WHRF
- Bel Air, Maryland; United States;
- Frequency: 1520 kHz

Ownership
- Owner: New Harford Group, Inc.

History
- First air date: June 11, 1963; 62 years ago
- Last air date: 1994; 32 years ago
- Former call signs: WVOB (1963–1981)

Technical information
- Licensing authority: FCC
- Facility ID: 48442
- Power: 250 watts (daytime only)
- Transmitter coordinates: 39°31′03″N 76°21′50″W﻿ / ﻿39.5175°N 76.3639°W

Links
- Public license information: Public file; LMS;

= WHRF (Maryland) =

Radio station in Bel Air, Maryland, United States (1963–1994)

WHRF was a radio station on 1520 AM in Bel Air, Maryland, operating between 1963 and 1994.

==History==
The Bel Air Broadcasting Company received the construction permit for a new radio station at 1520 kHz in Bel Air in February 1963. The station signed on air on June 11 of that year. Broadcasting with 250 watts during the day from a transmitter site along US Route 1 southwest of the city limits, WVOB carried a format of pop music and news for listeners in Harford County.

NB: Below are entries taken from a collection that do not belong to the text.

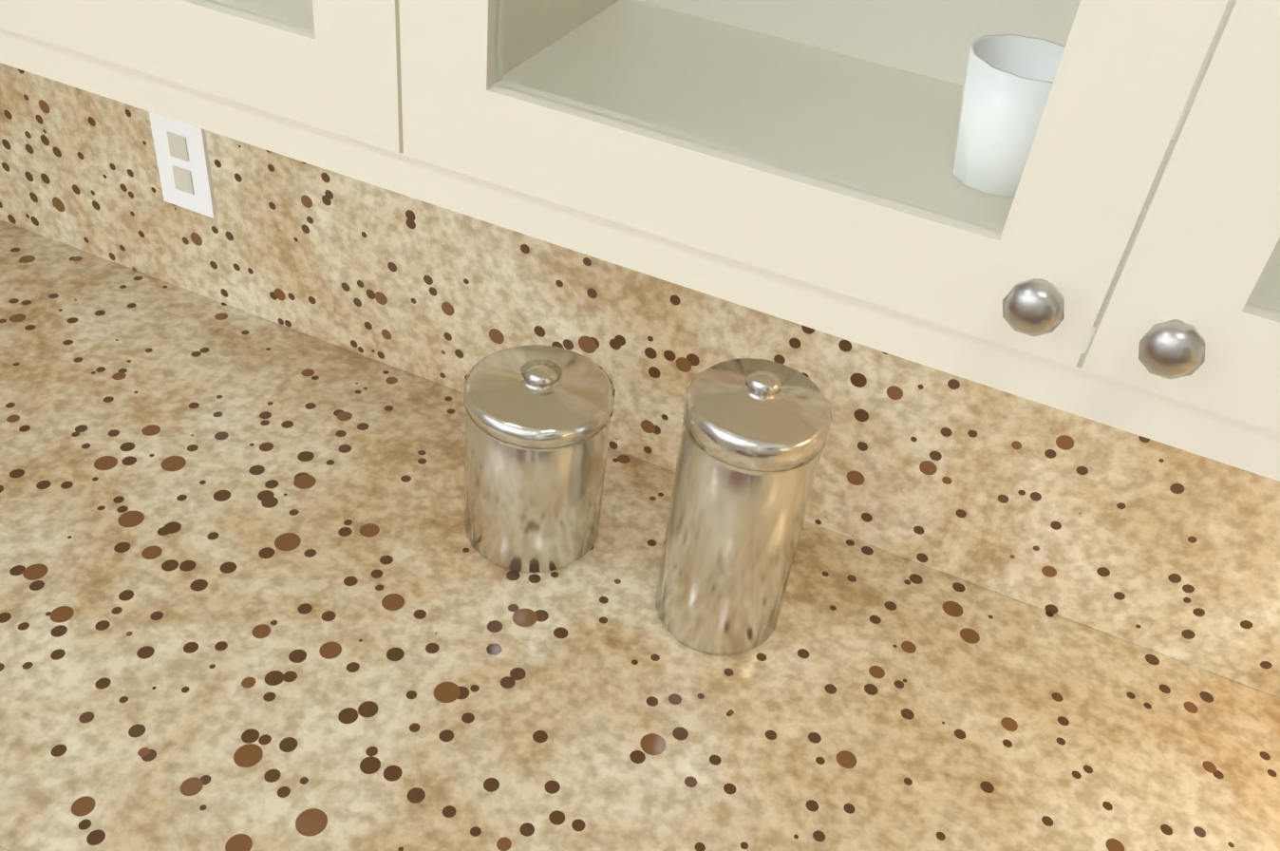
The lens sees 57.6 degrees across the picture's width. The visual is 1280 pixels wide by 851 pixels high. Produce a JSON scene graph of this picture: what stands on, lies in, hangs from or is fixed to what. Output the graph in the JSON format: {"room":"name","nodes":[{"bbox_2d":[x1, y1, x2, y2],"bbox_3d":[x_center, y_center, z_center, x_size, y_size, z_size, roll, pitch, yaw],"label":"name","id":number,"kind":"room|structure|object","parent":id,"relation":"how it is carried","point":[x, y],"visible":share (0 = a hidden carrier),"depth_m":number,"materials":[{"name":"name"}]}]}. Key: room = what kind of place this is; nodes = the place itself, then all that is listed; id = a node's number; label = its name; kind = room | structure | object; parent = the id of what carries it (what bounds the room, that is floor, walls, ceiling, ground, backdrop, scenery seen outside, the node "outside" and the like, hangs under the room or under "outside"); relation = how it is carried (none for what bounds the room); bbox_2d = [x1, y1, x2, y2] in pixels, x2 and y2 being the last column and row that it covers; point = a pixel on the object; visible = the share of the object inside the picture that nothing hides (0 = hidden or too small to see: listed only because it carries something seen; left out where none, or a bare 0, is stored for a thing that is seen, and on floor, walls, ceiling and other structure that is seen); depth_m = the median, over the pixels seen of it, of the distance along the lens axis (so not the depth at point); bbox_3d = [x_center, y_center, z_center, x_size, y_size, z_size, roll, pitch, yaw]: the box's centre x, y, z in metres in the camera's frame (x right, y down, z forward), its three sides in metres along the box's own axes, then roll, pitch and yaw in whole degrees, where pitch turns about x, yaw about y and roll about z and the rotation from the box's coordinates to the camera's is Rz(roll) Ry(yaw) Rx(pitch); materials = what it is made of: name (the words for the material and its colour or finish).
{"room":"kitchen","nodes":[
{"label":"kitchen","id":0,"kind":"room"},
{"bbox_3d":[-3.248,2.166,-0.399,7.040,0.050,8.020,20,40,15],"label":"floor","id":1,"kind":"structure","parent":0,"visible":0},
{"bbox_2d":[0,220,1279,850],"bbox_3d":[0.035,0.633,1.248,2.359,0.922,0.648,20,40,15],"label":"countertop","id":2,"kind":"structure","parent":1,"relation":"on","point":[258,591],"depth_m":1.00,"materials":[{"name":"beige stone"}]},
{"bbox_2d":[463,344,615,573],"bbox_3d":[-0.097,0.025,1.085,0.135,0.194,0.135,20,40,15],"label":"canister","id":3,"kind":"object","parent":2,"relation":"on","point":[537,423],"visible":1,"depth_m":1.03,"materials":[{"name":"silver metal"}]},
{"bbox_2d":[655,357,832,655],"bbox_3d":[0.085,0.065,1.000,0.118,0.274,0.118,20,40,15],"label":"canister","id":4,"kind":"object","parent":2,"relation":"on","point":[754,435],"visible":1,"depth_m":0.94,"materials":[{"name":"silver metal"}]},
{"bbox_3d":[-1.570,-0.857,1.590,7.040,2.470,0.150,20,40,15],"label":"wall","id":5,"kind":"structure","parent":0,"visible":0},
{"bbox_2d":[0,0,497,220],"bbox_3d":[-0.397,-0.819,0.636,0.931,1.093,0.328,20,40,15],"label":"upper cabinet","id":6,"kind":"object","parent":5,"relation":"attached to","point":[403,94],"depth_m":0.76,"materials":[{"name":"beige wood"}]},
{"bbox_2d":[493,0,1279,474],"bbox_3d":[0.335,-0.552,0.425,0.931,1.093,0.328,20,40,15],"label":"upper cabinet","id":7,"kind":"object","parent":5,"relation":"attached to","point":[1069,205],"depth_m":0.62,"materials":[{"name":"beige wood"}]},
{"bbox_3d":[-0.163,2.376,-2.170,0.220,2.470,7.720,20,40,15],"label":"wall","id":8,"kind":"structure","parent":0,"visible":0},
{"bbox_2d":[0,62,1279,697],"bbox_3d":[-0.499,0.975,-0.366,2.461,0.461,3.826,20,40,15],"label":"backsplash","id":9,"kind":"structure","parent":8,"relation":"attached to","point":[1155,545],"depth_m":1.14,"materials":[{"name":"stone"}]},
{"bbox_2d":[148,111,216,218],"bbox_3d":[-0.501,-0.288,1.276,0.070,0.114,0.007,20,40,15],"label":"electrical outlet","id":10,"kind":"object","parent":9,"relation":"attached to","point":[182,160],"visible":0.88,"depth_m":1.24,"materials":[{"name":"white plastic"}]}
]}

On June 11, 1971—the station's eighth anniversary—a construction worker grading adjacent land clipped the guy wires supporting WVOB's tower, causing it to collapse. That same year, the station clashed with Harford County officials over the availability of tape recordings of county meetings. Three years later, WVOB was fined over its repeated failure to comply with requirements for political editorials.

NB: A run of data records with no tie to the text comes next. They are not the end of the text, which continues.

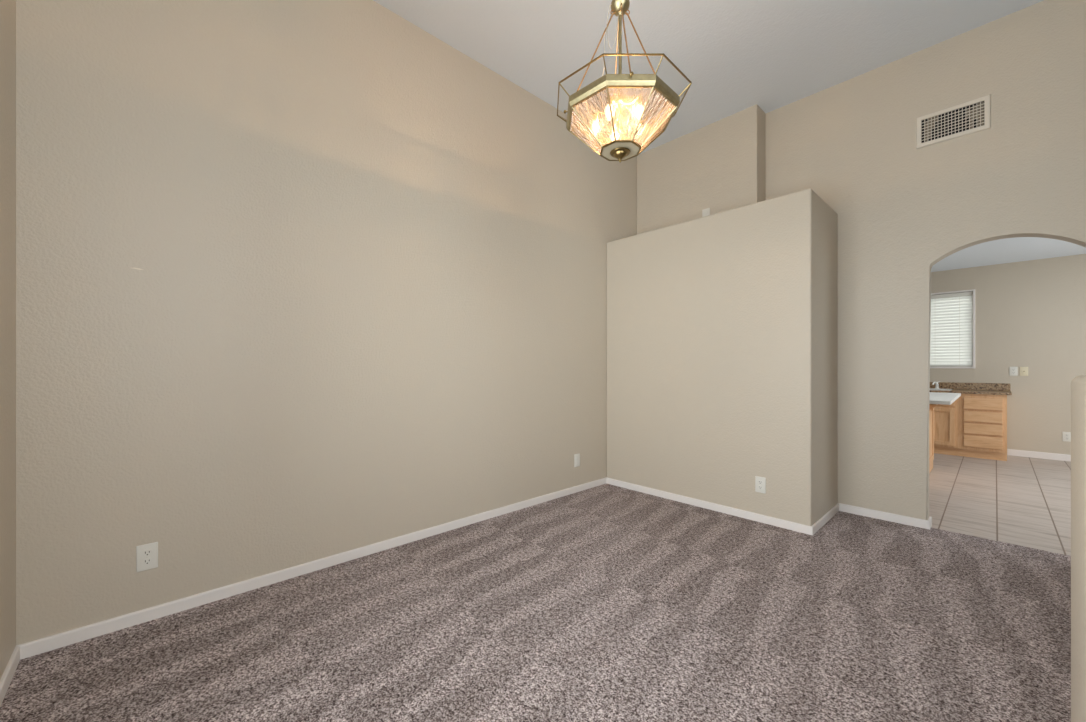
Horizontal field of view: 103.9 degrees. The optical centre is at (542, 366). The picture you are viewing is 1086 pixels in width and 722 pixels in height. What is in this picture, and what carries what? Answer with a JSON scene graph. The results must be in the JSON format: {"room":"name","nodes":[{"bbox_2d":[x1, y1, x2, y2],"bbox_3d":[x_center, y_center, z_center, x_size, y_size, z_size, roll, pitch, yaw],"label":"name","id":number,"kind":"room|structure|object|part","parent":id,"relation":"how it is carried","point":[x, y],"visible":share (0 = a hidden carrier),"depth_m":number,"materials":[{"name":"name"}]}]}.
{"room":"empty dining room","nodes":[
{"label":"empty dining room","id":0,"kind":"room"},
{"bbox_2d":[0,0,15,678],"bbox_3d":[-0.751,-0.555,0.179,0.120,3.610,3.970,0,0,-43],"label":"wall","id":1,"kind":"structure","parent":0,"point":[7,7],"depth_m":1.55,"materials":[{"name":"beige paint"}]},
{"bbox_2d":[0,646,19,706],"bbox_3d":[-0.699,1.127,0.220,0.012,0.066,3.958,0,0,-43],"label":"baseboard","id":2,"kind":"structure","parent":1,"relation":"attached to","point":[11,667],"depth_m":1.54,"materials":[{"name":"white paint"}]},
{"bbox_2d":[16,0,636,644],"bbox_3d":[-0.502,-0.555,3.220,4.649,3.610,0.120,0,0,-43],"label":"wall","id":3,"kind":"structure","parent":0,"point":[367,304],"depth_m":2.27,"materials":[{"name":"beige paint"}]},
{"bbox_2d":[136,542,157,571],"bbox_3d":[-1.789,0.861,1.922,0.072,0.117,0.009,0,0,-43],"label":"wall outlet","id":4,"kind":"object","parent":3,"relation":"attached to","point":[146,554],"visible":1,"depth_m":1.92,"materials":[{"name":"white plastic"}]},
{"bbox_2d":[142,558,151,564],"bbox_3d":[-1.787,0.880,1.920,0.034,0.027,0.004,0,0,-43],"label":"receptacle","id":5,"kind":"object","parent":4,"relation":"attached to","point":[145,561],"depth_m":1.92,"materials":[{"name":"white plastic"}]},
{"bbox_2d":[142,549,151,555],"bbox_3d":[-1.787,0.842,1.920,0.034,0.027,0.004,0,0,-43],"label":"receptacle","id":6,"kind":"object","parent":4,"relation":"attached to","point":[145,552],"depth_m":1.92,"materials":[{"name":"white plastic"}]},
{"bbox_2d":[16,477,606,659],"bbox_3d":[-0.717,1.127,2.928,3.694,0.066,0.012,0,0,-43],"label":"baseboard","id":7,"kind":"structure","parent":3,"relation":"attached to","point":[42,645],"depth_m":2.19,"materials":[{"name":"white paint"}]},
{"bbox_2d":[574,453,579,466],"bbox_3d":[0.314,0.860,3.899,0.072,0.117,0.009,0,0,-43],"label":"wall jack","id":8,"kind":"object","parent":3,"relation":"attached to","point":[576,456],"visible":1,"depth_m":3.89,"materials":[{"name":"white plastic"}]},
{"bbox_2d":[0,453,1070,721],"bbox_3d":[2.896,1.200,2.654,8.824,0.100,6.740,0,0,-43],"label":"floor","id":9,"kind":"structure","parent":0,"point":[606,602],"depth_m":1.86,"materials":[{"name":"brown carpet"}]},
{"bbox_2d":[929,409,933,473],"bbox_3d":[3.663,0.750,4.834,1.120,0.800,1.076,0,0,-43],"label":"kitchen island","id":10,"kind":"object","parent":9,"relation":"on","point":[931,414],"visible":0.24,"depth_m":4.71,"materials":[{"name":"brown wood"}]},
{"bbox_2d":[929,392,960,411],"bbox_3d":[3.647,0.395,4.720,1.620,0.190,1.358,0,0,-43],"label":"island countertop","id":11,"kind":"structure","parent":10,"relation":"on","point":[936,398],"depth_m":4.11,"materials":[{"name":"white stone"}]},
{"bbox_2d":[934,398,958,455],"bbox_3d":[5.229,0.750,5.986,0.618,0.809,0.921,0,0,-43],"label":"base cabinet","id":12,"kind":"object","parent":9,"relation":"on","point":[946,417],"visible":0.23,"depth_m":5.53,"materials":[{"name":"brown wood"}]},
{"bbox_3d":[5.223,0.781,5.564,0.004,0.391,0.149,0,0,-43],"label":"door panel","id":13,"kind":"part","parent":12,"relation":"part of","materials":[{"name":"brown wood"}]},
{"bbox_3d":[5.219,0.781,5.560,0.019,0.487,0.245,0,0,-43],"label":"door","id":14,"kind":"part","parent":12,"relation":"part of","materials":[{"name":"brown wood"}]},
{"bbox_2d":[930,382,1011,394],"bbox_3d":[5.374,0.283,5.823,0.632,0.122,1.398,0,0,-43],"label":"countertop","id":15,"kind":"structure","parent":12,"relation":"on","point":[963,388],"depth_m":5.63,"materials":[{"name":"brown stone"}]},
{"bbox_2d":[932,381,939,388],"bbox_3d":[5.457,0.258,5.920,0.167,0.101,0.053,0,0,-22],"label":"faucet","id":16,"kind":"object","parent":15,"relation":"on","point":[936,383],"visible":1,"depth_m":5.93,"materials":[{"name":"white metal"}]},
{"bbox_2d":[930,388,951,390],"bbox_3d":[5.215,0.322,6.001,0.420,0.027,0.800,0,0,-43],"label":"sink","id":17,"kind":"object","parent":15,"relation":"in","point":[930,388],"visible":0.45,"depth_m":5.69,"materials":[{"name":"white ceramic"}]},
{"bbox_2d":[959,394,1006,460],"bbox_3d":[5.686,0.750,5.495,0.625,0.809,0.418,0,0,-43],"label":"base cabinet","id":18,"kind":"object","parent":9,"relation":"on","point":[982,417],"visible":0.98,"depth_m":5.28,"materials":[{"name":"brown wood"}]},
{"bbox_3d":[5.470,0.941,5.287,0.026,0.150,0.346,0,0,-43],"label":"drawer","id":19,"kind":"part","parent":18,"relation":"part of","materials":[{"name":"brown wood"}]},
{"bbox_3d":[5.470,0.781,5.287,0.026,0.138,0.346,0,0,-43],"label":"drawer","id":20,"kind":"part","parent":18,"relation":"part of","materials":[{"name":"brown wood"}]},
{"bbox_3d":[5.470,0.629,5.287,0.026,0.138,0.346,0,0,-43],"label":"drawer","id":21,"kind":"part","parent":18,"relation":"part of","materials":[{"name":"brown wood"}]},
{"bbox_3d":[5.470,0.468,5.287,0.026,0.146,0.346,0,0,-43],"label":"drawer","id":22,"kind":"part","parent":18,"relation":"part of","materials":[{"name":"brown wood"}]},
{"bbox_2d":[637,104,764,233],"bbox_3d":[1.496,-1.752,4.176,0.201,1.056,1.227,0,0,-43],"label":"wall","id":23,"kind":"structure","parent":0,"point":[719,166],"depth_m":4.01,"materials":[{"name":"beige paint"}]},
{"bbox_2d":[702,208,709,216],"bbox_3d":[1.528,-1.422,3.987,0.010,0.117,0.072,0,0,-43],"label":"wall jack","id":24,"kind":"object","parent":23,"relation":"attached to","point":[705,212],"visible":0.5,"depth_m":3.98,"materials":[{"name":"white plastic"}]},
{"bbox_2d":[373,0,1043,153],"bbox_3d":[1.570,-2.310,1.017,4.649,0.100,6.170,0,0,-43],"label":"ceiling","id":25,"kind":"structure","parent":0,"point":[736,56],"depth_m":2.91,"materials":[{"name":"white paint"}]},
{"bbox_2d":[557,0,691,162],"bbox_3d":[0.325,-1.559,1.790,0.527,1.400,0.527,0,0,0],"label":"chandelier","id":26,"kind":"object","parent":25,"relation":"hanging from","point":[618,116],"visible":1,"depth_m":1.68,"materials":[{"name":"gold metal"}]},
{"bbox_3d":[0.182,-0.976,1.790,0.129,0.134,0.173,0,0,0],"label":"rippled glass panel","id":27,"kind":"part","parent":26,"relation":"part of","materials":[{"name":"beige glass"}]},
{"bbox_3d":[0.224,-0.976,1.689,0.173,0.134,0.129,0,0,45],"label":"rippled glass panel","id":28,"kind":"part","parent":26,"relation":"part of","materials":[{"name":"beige glass"}]},
{"bbox_3d":[0.209,-1.287,1.790,0.195,0.432,0.007,0,0,0],"label":"hanging rod","id":29,"kind":"part","parent":26,"relation":"part of","materials":[{"name":"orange metal"}]},
{"bbox_3d":[0.278,-1.325,1.793,0.078,0.451,0.037,0,0,0],"label":"lamp cord","id":30,"kind":"part","parent":26,"relation":"part of","materials":[{"name":"gold metal"}]},
{"bbox_3d":[0.325,-1.287,1.907,0.007,0.432,0.195,0,0,0],"label":"hanging rod","id":31,"kind":"part","parent":26,"relation":"part of","materials":[{"name":"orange metal"}]},
{"bbox_3d":[0.325,-1.280,1.790,0.056,0.410,0.055,0,0,0],"label":"stem","id":32,"kind":"part","parent":26,"relation":"part of","materials":[{"name":"gold metal"}]},
{"bbox_3d":[0.325,-0.907,1.790,0.153,0.001,0.153,0,0,0],"label":"plate","id":33,"kind":"part","parent":26,"relation":"part of","materials":[{"name":"metal"}]},
{"bbox_3d":[0.325,-1.287,1.674,0.007,0.432,0.195,0,0,0],"label":"hanging rod","id":34,"kind":"part","parent":26,"relation":"part of","materials":[{"name":"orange metal"}]},
{"bbox_3d":[0.325,-0.976,1.647,0.173,0.134,0.129,0,0,0],"label":"rippled glass panel","id":35,"kind":"part","parent":26,"relation":"part of","materials":[{"name":"beige glass"}]},
{"bbox_3d":[0.441,-1.287,1.790,0.195,0.432,0.007,0,0,0],"label":"hanging rod","id":36,"kind":"part","parent":26,"relation":"part of","materials":[{"name":"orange metal"}]},
{"bbox_3d":[0.426,-0.976,1.689,0.173,0.134,0.129,0,0,-45],"label":"rippled glass panel","id":37,"kind":"part","parent":26,"relation":"part of","materials":[{"name":"beige glass"}]},
{"bbox_3d":[0.468,-0.976,1.790,0.129,0.134,0.173,0,0,0],"label":"rippled glass panel","id":38,"kind":"part","parent":26,"relation":"part of","materials":[{"name":"beige glass"}]},
{"bbox_3d":[0.565,-1.101,1.790,0.043,0.041,0.216,0,0,0],"label":"clear glass panel","id":39,"kind":"part","parent":26,"relation":"part of","materials":[{"name":"clear glass"}]},
{"bbox_2d":[606,189,836,534],"bbox_3d":[1.492,-0.028,3.792,0.733,2.395,1.781,0,0,-43],"label":"wall","id":40,"kind":"structure","parent":0,"point":[722,326],"depth_m":3.32,"materials":[{"name":"beige paint"}]},
{"bbox_2d":[755,476,765,493],"bbox_3d":[1.608,0.875,3.144,0.009,0.117,0.072,0,0,-43],"label":"wall outlet","id":41,"kind":"object","parent":40,"relation":"attached to","point":[760,482],"visible":1,"depth_m":3.14,"materials":[{"name":"white plastic"}]},
{"bbox_2d":[812,503,838,534],"bbox_3d":[2.102,1.127,3.151,0.720,0.066,0.012,0,0,-43],"label":"baseboard","id":42,"kind":"structure","parent":40,"relation":"attached to","point":[823,520],"depth_m":3.11,"materials":[{"name":"white paint"}]},
{"bbox_2d":[765,0,1085,519],"bbox_3d":[3.222,-0.555,2.570,0.115,3.610,5.930,0,0,-43],"label":"wall","id":43,"kind":"structure","parent":0,"point":[902,209],"depth_m":3.06,"materials":[{"name":"beige paint"}]},
{"bbox_2d":[839,503,927,528],"bbox_3d":[2.545,1.125,3.197,0.012,0.070,0.527,0,0,-43],"label":"baseboard","id":44,"kind":"structure","parent":43,"relation":"attached to","point":[921,523],"depth_m":3.18,"materials":[{"name":"white paint"}]},
{"bbox_2d":[928,516,931,529],"bbox_3d":[2.772,1.125,3.047,0.137,0.070,0.015,0,0,-43],"label":"baseboard","id":45,"kind":"structure","parent":43,"relation":"attached to","point":[930,517],"depth_m":3.02,"materials":[{"name":"white paint"}]},
{"bbox_2d":[916,94,990,148],"bbox_3d":[2.806,-1.674,2.918,0.014,0.224,0.371,0,0,-43],"label":"air vent","id":46,"kind":"object","parent":43,"relation":"in","point":[973,116],"visible":1,"depth_m":2.91,"materials":[{"name":"white metal"}]},
{"bbox_3d":[2.721,-1.662,3.016,0.001,0.139,0.012,0,0,-43],"label":"damper blade","id":47,"kind":"part","parent":46,"relation":"part of","materials":[{"name":"grey metal"}]},
{"bbox_3d":[2.733,-1.682,3.003,0.001,0.148,0.012,0,0,-43],"label":"damper blade","id":48,"kind":"part","parent":46,"relation":"part of","materials":[{"name":"grey metal"}]},
{"bbox_3d":[2.875,-1.658,2.852,0.001,0.131,0.012,0,0,-43],"label":"damper blade","id":49,"kind":"part","parent":46,"relation":"part of","materials":[{"name":"grey metal"}]},
{"bbox_3d":[2.898,-1.674,2.827,0.001,0.164,0.012,0,0,-43],"label":"damper blade","id":50,"kind":"part","parent":46,"relation":"part of","materials":[{"name":"grey metal"}]},
{"bbox_3d":[2.910,-1.672,2.814,0.001,0.160,0.012,0,0,-43],"label":"damper blade","id":51,"kind":"part","parent":46,"relation":"part of","materials":[{"name":"grey metal"}]},
{"bbox_2d":[930,254,1085,454],"bbox_3d":[5.998,-0.075,5.708,0.120,2.650,6.300,0,0,-43],"label":"wall","id":52,"kind":"structure","parent":0,"point":[1031,314],"depth_m":5.41,"materials":[{"name":"beige paint"}]},
{"bbox_2d":[930,289,974,367],"bbox_3d":[5.470,-0.510,6.258,0.136,1.074,1.259,0,0,-43],"label":"window","id":53,"kind":"structure","parent":52,"relation":"in","point":[972,290],"depth_m":5.77,"materials":[{"name":"white paint"}]},
{"bbox_2d":[930,292,972,366],"bbox_3d":[5.449,-0.508,6.239,0.058,1.025,1.209,0,0,-43],"label":"window blind","id":54,"kind":"object","parent":53,"relation":"attached to","point":[951,326],"visible":0.44,"depth_m":5.94,"materials":[{"name":"white plastic"}]},
{"bbox_3d":[5.453,-0.011,6.243,0.034,0.029,1.195,0,0,-43],"label":"rail","id":55,"kind":"part","parent":54,"relation":"part of","materials":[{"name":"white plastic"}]},
{"bbox_3d":[5.756,-0.492,5.872,0.003,0.965,0.003,0,0,-43],"label":"ladder cord","id":56,"kind":"part","parent":54,"relation":"part of","materials":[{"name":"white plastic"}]},
{"bbox_2d":[930,382,1010,390],"bbox_3d":[5.596,0.270,6.032,0.022,0.096,1.398,0,0,-43],"label":"backsplash","id":57,"kind":"structure","parent":52,"relation":"attached to","point":[942,385],"depth_m":5.75,"materials":[{"name":"brown stone"}]},
{"bbox_2d":[1009,367,1017,375],"bbox_3d":[6.098,0.062,5.508,0.009,0.117,0.072,0,0,-43],"label":"wall outlet","id":58,"kind":"object","parent":52,"relation":"attached to","point":[1013,371],"visible":1,"depth_m":5.51,"materials":[{"name":"white plastic"}]},
{"bbox_2d":[1020,367,1027,375],"bbox_3d":[6.157,0.062,5.440,0.016,0.117,0.072,0,0,-43],"label":"cable plate","id":59,"kind":"object","parent":52,"relation":"attached to","point":[1023,370],"visible":1,"depth_m":5.44,"materials":[{"name":"beige plastic"}]},
{"bbox_2d":[1007,449,1070,460],"bbox_3d":[7.084,1.117,4.457,0.012,0.085,2.990,0,0,-43],"label":"baseboard","id":60,"kind":"structure","parent":52,"relation":"attached to","point":[1053,456],"depth_m":5.34,"materials":[{"name":"white paint"}]},
{"bbox_2d":[1062,432,1070,441],"bbox_3d":[6.398,0.858,5.189,0.009,0.117,0.072,0,0,-43],"label":"wall outlet","id":61,"kind":"object","parent":52,"relation":"attached to","point":[1066,436],"visible":0.81,"depth_m":5.19,"materials":[{"name":"white plastic"}]},
{"bbox_2d":[931,237,1085,271],"bbox_3d":[4.521,-1.400,4.319,4.175,0.100,6.540,0,0,-43],"label":"ceiling","id":62,"kind":"structure","parent":0,"point":[1017,249],"depth_m":5.03,"materials":[{"name":"white paint"}]},
{"bbox_2d":[1071,375,1085,721],"bbox_3d":[2.178,0.594,-0.309,0.250,1.152,3.206,0,0,-43],"label":"wall","id":63,"kind":"structure","parent":0,"point":[1078,384],"depth_m":0.86,"materials":[{"name":"beige paint"}]}
]}

New WHRF call letters debuted on January 4, 1982, after James C. Swartz bought Bel Air Broadcasting; the station continued with its adult contemporary sound. It also filed in 1985 to relocate its transmitter site and operate at night with 1,000 watts; while this was approved in 1989, it was never implemented. The station was sold to the Harford County Broadcasting Company, controlled by James E. Fielder in 1988; a year later, Fielder sold the station for $320,000 to a consortium including a former federal assistant US secretary of labor. The new owners sought to increase WHRF's connection with the local community. The station soon became embroiled in financial difficulties; the first sign of trouble was when the station was sued for unpaid rent in November 1990. Harford County Broadcasting alleged that the terms of its lease were breached when the building was foreclosed upon. Meanwhile, former owner Fielder was sued by the Bank of Maryland for unpaid loans he guaranteed when he owned WHRF; he settled for $16,000. The station had gone silent by this time, with the New Harford Group acquiring it later in 1991 and returning it to the air with a news/talk format.

However, WHRF went dark again by late 1994, when New Harford filed to sell the station to CSN International, a satellite Christian broadcaster, for $75,000. The station's silence would result in the cancellation of its license in 1997.